__Data records__.

::::

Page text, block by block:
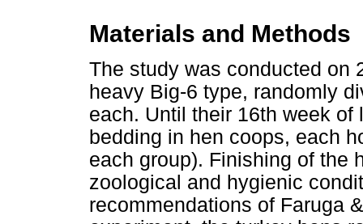
Materials and Methods
The study was conducted on
heavy Big-6 type, randomly
each. Until their 16th week
bedding in hen coops, each
each group). Finishing of the
zoological and hygienic
recommendations of Faruga
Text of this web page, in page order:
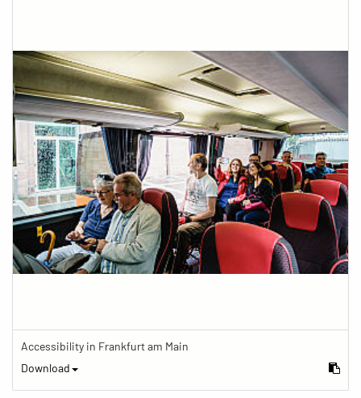
Accessibility in Frankfurt am Main
Download
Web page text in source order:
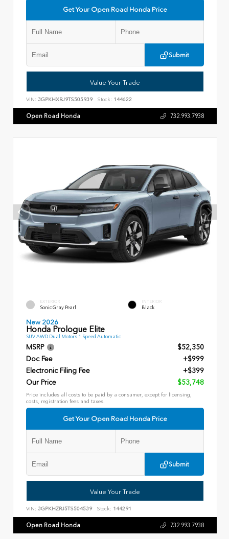
Get Your Open Road Honda Price
Submit
Value Your Trade
VIN: 3GPKHXRJ9TS505939 Stock: 144622
Open Road Honda 732.993.7938
EXTERIOR
Sonic Gray Pearl
INTERIOR
Black
New 2026
Honda Prologue Elite
SUV AWD Dual Motors 1 Speed Automatic
MSRP
$52,350
Doc Fee
+$999
Electronic Filing Fee
+$399
Our Price
$53,748
Price includes all costs to be paid by a consumer, except for licensing,
costs, registration fees and taxes.
Get Your Open Road Honda Price
Submit
Value Your Trade
VIN: 3GPKHZRJ5TS504539 Stock: 144291
Open Road Honda 732.993.7938
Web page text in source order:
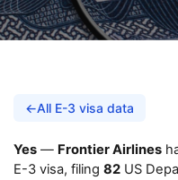
←All E-3 visa data
Yes — Frontier Airlines
E-3 visa, filing 82 US
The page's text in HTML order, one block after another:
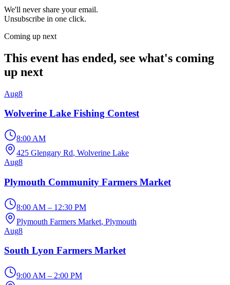
We'll never share your email.
Unsubscribe in one click.
Coming up next
This event has ended, see what's coming
up next
Aug8
Wolverine Lake Fishing Contest
8:00 AM
425 Glengary Rd, Wolverine Lake
Aug8
Plymouth Community Farmers Market
8:00 AM – 12:30 PM
Plymouth Farmers Market, Plymouth
Aug8
South Lyon Farmers Market
9:00 AM – 2:00 PM
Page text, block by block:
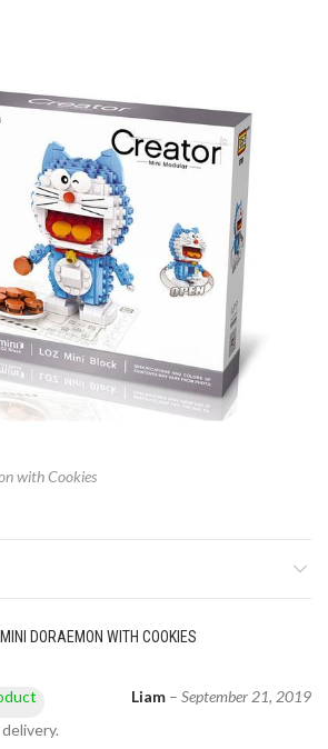
with Cookies
DORAEMON WITH COOKIES
Liam – September 21, 2019
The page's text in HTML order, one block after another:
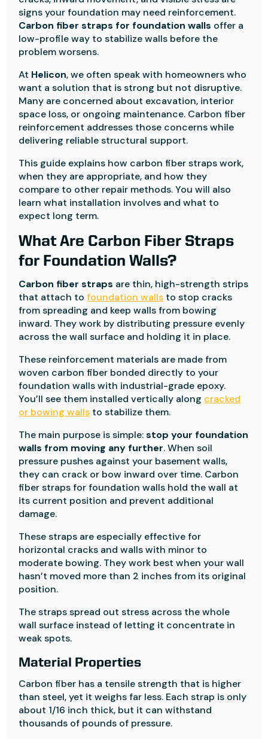
signs your foundation may need reinforcement.
Carbon fiber straps for foundation walls offer a
low-profile way to stabilize walls before the
problem worsens.
At Helicon, we often speak with homeowners who
want a solution that is strong but not disruptive.
Many are concerned about excavation, interior
space loss, or ongoing maintenance. Carbon fiber
reinforcement addresses those concerns while
delivering reliable structural support.
This guide explains how carbon fiber straps work,
when they are appropriate, and how they
compare to other repair methods. You will also
learn what installation involves and what to
expect long term.
What Are Carbon Fiber Straps
for Foundation Walls?
Carbon fiber straps are thin, high-strength strips
that attach tofoundation walls to stop cracks
from spreading and keep walls from bowing
inward. They work by distributing pressure evenly
across the wall surface and holding it in place.
These reinforcement materials are made from
woven carbon fiber bonded directly to your
foundation walls with industrial-grade epoxy.
You’ll see them installed vertically along cracked
or bowing walls to stabilize them.
The main purpose is simple:stop your foundation
walls from moving any further. When soil
pressure pushes against your basement walls,
they can crack or bow inward over time. Carbon
fiber straps for foundation walls hold the wall at
its current position and prevent additional
damage.
These straps are especially effective for
horizontal cracks and walls with minor to
moderate bowing. They work best when your wall
hasn’t moved more than 2 inches from its original
position.
The straps spread out stress across the whole
wall surface instead of letting it concentrate in
weak spots.
Material Properties
Carbon fiber has a tensile strength that is higher
than steel, yet it weighs far less. Each strap is only
about 1/16 inch thick, but it can withstand
thousands of pounds of pressure.
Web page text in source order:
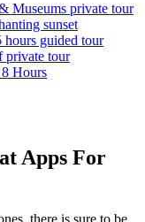
Museums private tour
sunset
hours guided tour
private tour
Hours
Apps For
there is sure to be
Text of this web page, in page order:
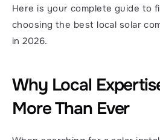
Here is your complete guide to
choosing the best local solar
in 2026.
Why Local
More Than Ever
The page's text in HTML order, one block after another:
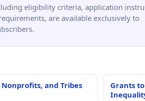
eligibility criteria, application
are available exclusively to
Nonprofits, and Tribes
Grants
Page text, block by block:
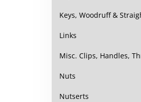
Keys, Woodruff &
Links
Misc. Clips, Handles,
Nuts
Nutserts
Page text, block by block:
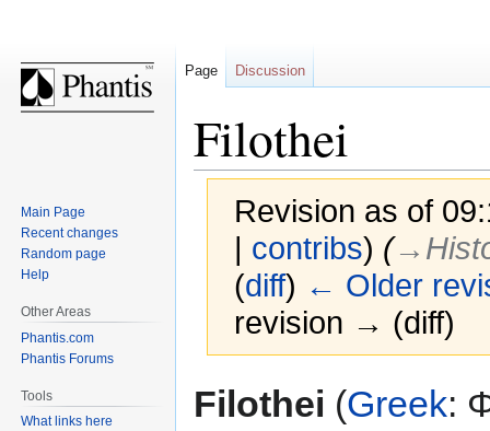
Filothei
Revision as of
| contribs) (
(diff) ← Older
revision → (diff)
toto
Filothei (Greek:
Page Discussion
Main Page
Recent changes
Random page
Help
Other Areas
Phantis.com
Phantis Forums
Tools
What links here

::::

__Assignment__.
Read the listing. Copy each line that has the word "about" in it.

__Reply__.
Many are concerned about excavation, interior
about 1/16 inch thick, but it can withstand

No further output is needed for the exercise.